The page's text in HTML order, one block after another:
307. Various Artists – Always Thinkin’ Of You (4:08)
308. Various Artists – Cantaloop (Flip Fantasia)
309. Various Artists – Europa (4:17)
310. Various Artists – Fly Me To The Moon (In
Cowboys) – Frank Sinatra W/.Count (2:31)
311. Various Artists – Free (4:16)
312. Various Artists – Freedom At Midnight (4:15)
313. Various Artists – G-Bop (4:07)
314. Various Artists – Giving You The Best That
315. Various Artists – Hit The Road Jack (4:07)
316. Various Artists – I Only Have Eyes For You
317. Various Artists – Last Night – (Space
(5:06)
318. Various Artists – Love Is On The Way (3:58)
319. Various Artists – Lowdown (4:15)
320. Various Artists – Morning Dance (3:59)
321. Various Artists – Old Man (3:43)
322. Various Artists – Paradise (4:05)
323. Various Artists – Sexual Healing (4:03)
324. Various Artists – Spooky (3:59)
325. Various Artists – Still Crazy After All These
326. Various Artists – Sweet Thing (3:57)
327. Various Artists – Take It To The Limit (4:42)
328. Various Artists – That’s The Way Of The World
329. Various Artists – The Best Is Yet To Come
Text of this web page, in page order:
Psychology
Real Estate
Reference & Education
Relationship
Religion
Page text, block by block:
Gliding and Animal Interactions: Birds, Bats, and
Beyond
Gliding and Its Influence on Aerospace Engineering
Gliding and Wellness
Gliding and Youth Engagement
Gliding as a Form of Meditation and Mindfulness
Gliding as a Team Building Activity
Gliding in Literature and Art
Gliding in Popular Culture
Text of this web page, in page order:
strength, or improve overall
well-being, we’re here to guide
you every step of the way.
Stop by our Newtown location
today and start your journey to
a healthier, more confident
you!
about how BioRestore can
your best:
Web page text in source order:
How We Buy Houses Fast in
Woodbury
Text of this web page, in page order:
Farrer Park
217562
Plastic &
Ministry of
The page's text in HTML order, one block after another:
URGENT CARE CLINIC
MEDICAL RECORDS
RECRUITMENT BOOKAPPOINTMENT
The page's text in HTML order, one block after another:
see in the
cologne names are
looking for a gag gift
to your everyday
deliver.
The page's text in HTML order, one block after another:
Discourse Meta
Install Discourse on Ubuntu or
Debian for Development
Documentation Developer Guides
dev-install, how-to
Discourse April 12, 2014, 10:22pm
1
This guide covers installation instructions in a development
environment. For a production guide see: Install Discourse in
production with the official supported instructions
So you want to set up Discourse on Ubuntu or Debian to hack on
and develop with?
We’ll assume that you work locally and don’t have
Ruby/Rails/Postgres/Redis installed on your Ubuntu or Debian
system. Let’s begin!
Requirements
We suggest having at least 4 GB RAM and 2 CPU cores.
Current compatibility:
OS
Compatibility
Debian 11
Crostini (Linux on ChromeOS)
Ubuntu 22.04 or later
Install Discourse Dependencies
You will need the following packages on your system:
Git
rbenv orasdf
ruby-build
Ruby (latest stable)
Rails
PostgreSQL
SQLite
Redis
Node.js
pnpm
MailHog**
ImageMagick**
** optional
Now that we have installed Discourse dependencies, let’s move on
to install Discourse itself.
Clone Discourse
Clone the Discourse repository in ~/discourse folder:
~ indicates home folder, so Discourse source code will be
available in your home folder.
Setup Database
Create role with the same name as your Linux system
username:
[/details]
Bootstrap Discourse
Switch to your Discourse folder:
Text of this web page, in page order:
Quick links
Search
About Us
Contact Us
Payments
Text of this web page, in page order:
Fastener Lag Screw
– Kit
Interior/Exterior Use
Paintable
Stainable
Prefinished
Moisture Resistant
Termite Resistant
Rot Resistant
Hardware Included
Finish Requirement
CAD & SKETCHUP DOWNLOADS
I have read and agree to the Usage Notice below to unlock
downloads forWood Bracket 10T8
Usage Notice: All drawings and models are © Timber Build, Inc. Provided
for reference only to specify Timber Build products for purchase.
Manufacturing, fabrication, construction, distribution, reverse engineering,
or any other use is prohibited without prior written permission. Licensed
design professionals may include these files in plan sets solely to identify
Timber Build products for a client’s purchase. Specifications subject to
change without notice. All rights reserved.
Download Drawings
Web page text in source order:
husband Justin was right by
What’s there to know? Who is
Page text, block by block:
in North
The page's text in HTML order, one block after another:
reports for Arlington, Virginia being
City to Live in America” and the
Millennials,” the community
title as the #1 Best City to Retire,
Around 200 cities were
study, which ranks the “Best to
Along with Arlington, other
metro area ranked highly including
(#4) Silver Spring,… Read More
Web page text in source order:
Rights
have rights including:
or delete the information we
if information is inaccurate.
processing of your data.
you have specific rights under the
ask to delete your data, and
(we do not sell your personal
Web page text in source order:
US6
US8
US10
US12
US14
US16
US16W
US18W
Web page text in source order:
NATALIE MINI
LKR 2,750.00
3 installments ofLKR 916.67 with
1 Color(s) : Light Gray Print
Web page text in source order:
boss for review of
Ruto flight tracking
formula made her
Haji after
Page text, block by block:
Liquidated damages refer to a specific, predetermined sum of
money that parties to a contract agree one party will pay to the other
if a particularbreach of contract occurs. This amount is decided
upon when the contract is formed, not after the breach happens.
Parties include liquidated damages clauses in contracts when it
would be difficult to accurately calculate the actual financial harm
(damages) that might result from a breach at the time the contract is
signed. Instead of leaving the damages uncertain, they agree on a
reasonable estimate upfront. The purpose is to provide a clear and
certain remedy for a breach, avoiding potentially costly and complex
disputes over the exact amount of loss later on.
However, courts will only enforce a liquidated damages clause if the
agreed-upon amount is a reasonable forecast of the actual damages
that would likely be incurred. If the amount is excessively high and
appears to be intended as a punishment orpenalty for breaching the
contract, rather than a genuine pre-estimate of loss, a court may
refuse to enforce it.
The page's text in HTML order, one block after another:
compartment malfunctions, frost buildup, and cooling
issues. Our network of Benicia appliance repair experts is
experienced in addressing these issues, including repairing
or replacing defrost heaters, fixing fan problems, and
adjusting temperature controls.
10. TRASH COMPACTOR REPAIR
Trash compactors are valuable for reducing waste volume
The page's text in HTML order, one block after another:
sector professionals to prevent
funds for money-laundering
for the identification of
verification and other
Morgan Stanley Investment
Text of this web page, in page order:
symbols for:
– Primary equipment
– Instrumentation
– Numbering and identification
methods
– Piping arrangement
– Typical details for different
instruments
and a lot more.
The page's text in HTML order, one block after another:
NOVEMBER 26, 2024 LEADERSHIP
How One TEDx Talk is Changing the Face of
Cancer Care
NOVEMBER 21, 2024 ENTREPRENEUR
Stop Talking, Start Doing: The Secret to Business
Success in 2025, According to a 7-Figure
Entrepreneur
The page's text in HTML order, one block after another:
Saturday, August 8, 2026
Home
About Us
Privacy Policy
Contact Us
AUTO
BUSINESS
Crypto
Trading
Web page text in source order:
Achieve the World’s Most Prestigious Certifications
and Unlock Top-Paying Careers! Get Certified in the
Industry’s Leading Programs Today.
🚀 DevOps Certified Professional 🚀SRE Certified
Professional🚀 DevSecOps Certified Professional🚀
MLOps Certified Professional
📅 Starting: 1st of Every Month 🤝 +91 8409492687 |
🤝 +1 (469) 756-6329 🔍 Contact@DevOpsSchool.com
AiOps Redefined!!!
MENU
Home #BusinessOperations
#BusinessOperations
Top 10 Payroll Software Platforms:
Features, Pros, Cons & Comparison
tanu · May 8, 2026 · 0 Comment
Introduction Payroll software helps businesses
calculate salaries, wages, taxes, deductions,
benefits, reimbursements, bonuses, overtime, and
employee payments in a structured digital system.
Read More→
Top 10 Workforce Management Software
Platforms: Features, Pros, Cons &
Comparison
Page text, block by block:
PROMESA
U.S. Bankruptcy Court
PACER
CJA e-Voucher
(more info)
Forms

Work to complete:
Within the listing above, give again exactly every line from the line with "325. Various Artists" through the line with "We’ll assume that", both included, and no other line.

Task response:
325. Various Artists – Still Crazy After All These
326. Various Artists – Sweet Thing (3:57)
327. Various Artists – Take It To The Limit (4:42)
328. Various Artists – That’s The Way Of The World
329. Various Artists – The Best Is Yet To Come
Text of this web page, in page order:
Psychology
Real Estate
Reference & Education
Relationship
Religion
Page text, block by block:
Gliding and Animal Interactions: Birds, Bats, and
Beyond
Gliding and Its Influence on Aerospace Engineering
Gliding and Wellness
Gliding and Youth Engagement
Gliding as a Form of Meditation and Mindfulness
Gliding as a Team Building Activity
Gliding in Literature and Art
Gliding in Popular Culture
Text of this web page, in page order:
strength, or improve overall
well-being, we’re here to guide
you every step of the way.
Stop by our Newtown location
today and start your journey to
a healthier, more confident
you!
about how BioRestore can
your best:
Web page text in source order:
How We Buy Houses Fast in
Woodbury
Text of this web page, in page order:
Farrer Park
217562
Plastic &
Ministry of
The page's text in HTML order, one block after another:
URGENT CARE CLINIC
MEDICAL RECORDS
RECRUITMENT BOOKAPPOINTMENT
The page's text in HTML order, one block after another:
see in the
cologne names are
looking for a gag gift
to your everyday
deliver.
The page's text in HTML order, one block after another:
Discourse Meta
Install Discourse on Ubuntu or
Debian for Development
Documentation Developer Guides
dev-install, how-to
Discourse April 12, 2014, 10:22pm
1
This guide covers installation instructions in a development
environment. For a production guide see: Install Discourse in
production with the official supported instructions
So you want to set up Discourse on Ubuntu or Debian to hack on
and develop with?
We’ll assume that you work locally and don’t have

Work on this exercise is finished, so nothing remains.